## TRY IT:
Exclude images, then output the remaining data verbatim.

## INFORMATION SUPPLIED:

Segment Open

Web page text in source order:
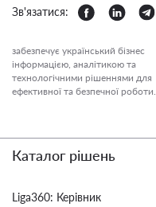
Зв'язатися:
забезпечує український бізнес
інформацією, аналітикою та
технологічними рішеннями для
ефективної та безпечної роботи.
Каталог рішень
Liga360: Керівник
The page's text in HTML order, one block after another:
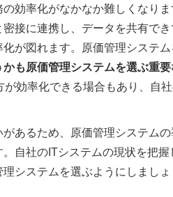
効率化がなかなか難しくなり
接に連携し、データを共有で
が図れます。原価管理システ
も原価管理システムを選ぶ重要
効率化できる場合もあり、自
あるため、原価管理システム
自社のITシステムの現状を把
システムを選ぶようにしましょ

Segment Closed

## ANSWER SPACE:
Web page text in source order:
Зв'язатися:
забезпечує український бізнес
інформацією, аналітикою та
технологічними рішеннями для
ефективної та безпечної роботи.
Каталог рішень
Liga360: Керівник
The page's text in HTML order, one block after another:
効率化がなかなか難しくなり
接に連携し、データを共有で
が図れます。原価管理システ
も原価管理システムを選ぶ重要
効率化できる場合もあり、自
あるため、原価管理システム
自社のITシステムの現状を把
システムを選ぶようにしましょ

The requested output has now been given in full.